Banco de Portugal quer cortes salariais no privado

Estudo indica que 80% dos funcionários do sector privado mantiveram o salário-base durante a crise. Banco central pede mais flexibilidade salarial para diminuir o desemprego.

O Banco de Portugal (BdP) considera que a reforma laboral feita pelo Governo está inacabada e insiste em medidas que facilitem a vida às empresas durante os períodos de crise. No Boletim Económico de Primavera publicado esta quarta-feira, os técnicos do regulador estimam que 80% dos trabalhadores do sector privado tenham mantido o salário-base inalterado durante a crise. Com maior flexibilidade para reduzir vencimentos, alega o BdP, o desemprego não seria tão elevado.

Segundo o relatório, o ajustamento na crise dos últimos anos recaiu sobretudo nos salários da Função Pública e no nível de emprego. E, segundo o Boletim, a «persistência de elevados níveis de desemprego envolve custos económicos e sociais muito assinaláveis». O organismo de Carlos Costa defende assim medidas que «aumentem a flexibilidade salarial».

Num capítulo do documento onde analisam o mercado de trabalho, os técnicos do banco central estudam o comportamento das empresas durante a crise recente, em termos de despedimentos e contratações.

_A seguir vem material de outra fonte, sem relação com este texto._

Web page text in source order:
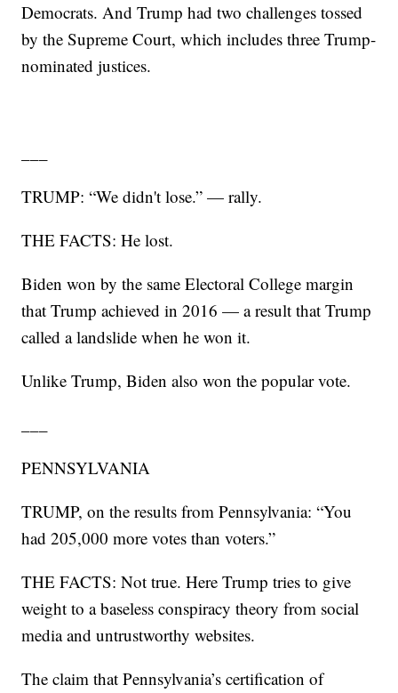
Democrats. And Trump had two challenges tossed
by the Supreme Court, which includes three Trump-
nominated justices.
TRUMP: “We didn't lose.” — rally.
THE FACTS: He lost.
Biden won by the same Electoral College margin
that Trump achieved in 2016 — a result that Trump
called a landslide when he won it.
Unlike Trump, Biden also won the popular vote.
PENNSYLVANIA
TRUMP, on the results from Pennsylvania: “You
had 205,000 more votes than voters.”
THE FACTS: Not true. Here Trump tries to give
weight to a baseless conspiracy theory from social
media and untrustworthy websites.
The claim that Pennsylvania’s certification of
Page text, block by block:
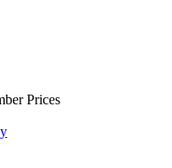
Prices
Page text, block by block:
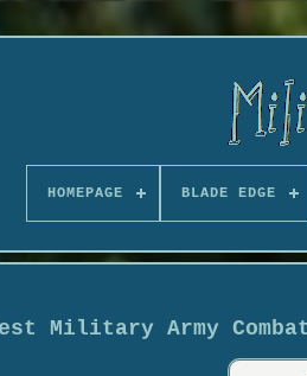
HOMEPAGE BLADE EDGE
Military Army
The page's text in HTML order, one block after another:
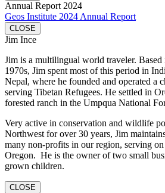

Teoricamente, dizem os técnicos do BdP, o ajustamento nas empresas face à queda do volume de negócios poderia ser feito através de cortes nos salários reais dos trabalhadores ou no nível de emprego – ou uma combinação das duas medidas.

Mas o BdP sustenta que o sistema de negociação salarial em Portugal resulta num «grau de rigidez dos salários nominais que, quando combinado com uma baixa taxa de inflação, torna difícil ajustar os salários reais». Assim, a maior parte do ajustamento «fez-se à custa de reduções de emprego».

O banco central analisou o salário real médio dos trabalhadores que contribuem para a Segurança Social – um grupo constituído sobretudo por trabalhadores do sector privado.

Segundo os cálculos dos economistas, entre 2012 e 2013 cerca de 80% dos trabalhadores a tempo inteiro tiveram o seu salário-base inalterado. Houve cortes nas comissões e noutros suplementos em 60% dos trabalhadores, mas como esta componente dos vencimentos é diminuta, houve «um alcance limitado».

Com as restrições nos vencimentos, as empresas optaram assim por despedir, aumentando o desemprego. Nas crises dos anos 80, quando as empresas ainda podiam fazer ajustamentos reais do salários, com a inflação elevada, tal não aconteceu. «Não foi coincidência que entre 1984 e 1985, a taxa de desemprego só tenha aumentado de 9,1% para 9,6%», refere o relatório divulgado esta semana.

Desemprego sobe

Segundo dados do INE divulgados esta semana, a taxa de desemprego subiu pelo segundo trimestre consecutivo. Nos primeiros três meses do ano, atingiu 13,7% da população activa, acima dos 13,5% registados no trimestre anterior.

Existem actualmente 713 mil pessoas desempregadas no país (+2,1% face ao trimestre anterior). Por idades e escolaridade, o aumento trimestral da população desempregada penalizou sobretudo pessoas com mais de 45 anos e pessoas com frequência até ao terceiro ciclo do ensino básico. O sector dos serviços foi o que registou o maior aumento de desempregados.